Practice item. Set the material below down again exactly, with no pictures.

Exercise data
..........
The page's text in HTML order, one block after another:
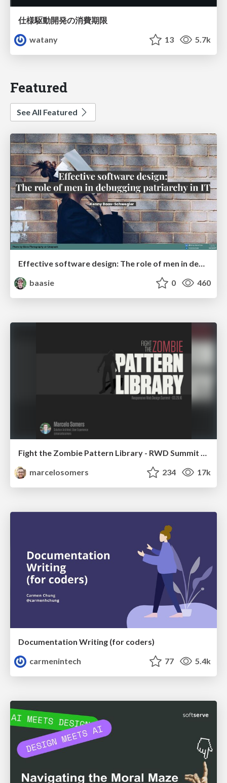
仕様駆動開発の消費期限
watany
13 5.7k
Featured
See All Featured
Effective software design: The role of men in debugging patriarchy in IT @ Voxxed Days AMS
baasie
0 460
Fight the Zombie Pattern Library - RWD Summit 2016
marcelosomers
234 17k
Documentation Writing (for coders)
carmenintech
77 5.4k
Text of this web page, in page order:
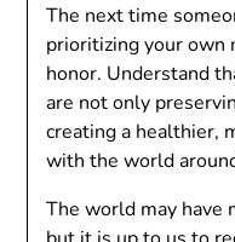
The next time
prioritizing your own
honor. Understand
are not only
creating a healthier,
with the world
The world may have
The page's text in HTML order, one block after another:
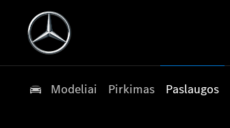
Modeliai Pirkimas Paslaugos
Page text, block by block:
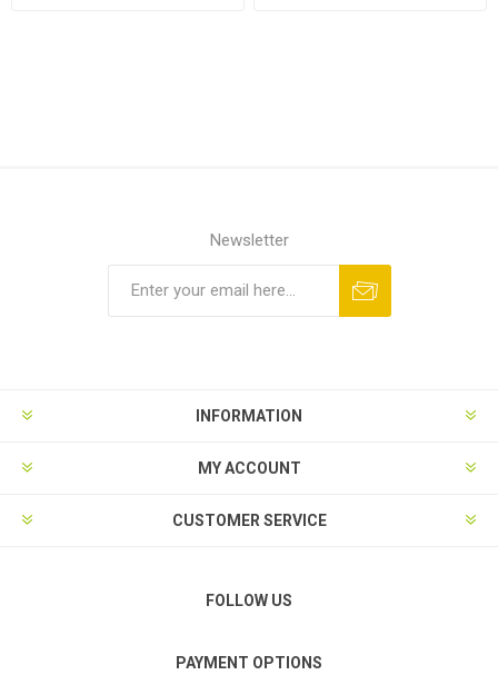
Newsletter
INFORMATION
MY ACCOUNT
CUSTOMER SERVICE
FOLLOW US
PAYMENT OPTIONS
..........
Response area
The page's text in HTML order, one block after another:
仕様駆動開発の消費期限
watany
13 5.7k
Featured
See All Featured
Effective software design: The role of men in debugging patriarchy in IT @ Voxxed Days AMS
baasie
0 460
Fight the Zombie Pattern Library - RWD Summit 2016
marcelosomers
234 17k
Documentation Writing (for coders)
carmenintech
77 5.4k
Text of this web page, in page order:
The next time
prioritizing your own
honor. Understand
are not only
creating a healthier,
with the world
The world may have
The page's text in HTML order, one block after another:
Modeliai Pirkimas Paslaugos
Page text, block by block:
Newsletter
INFORMATION
MY ACCOUNT
CUSTOMER SERVICE
FOLLOW US
PAYMENT OPTIONS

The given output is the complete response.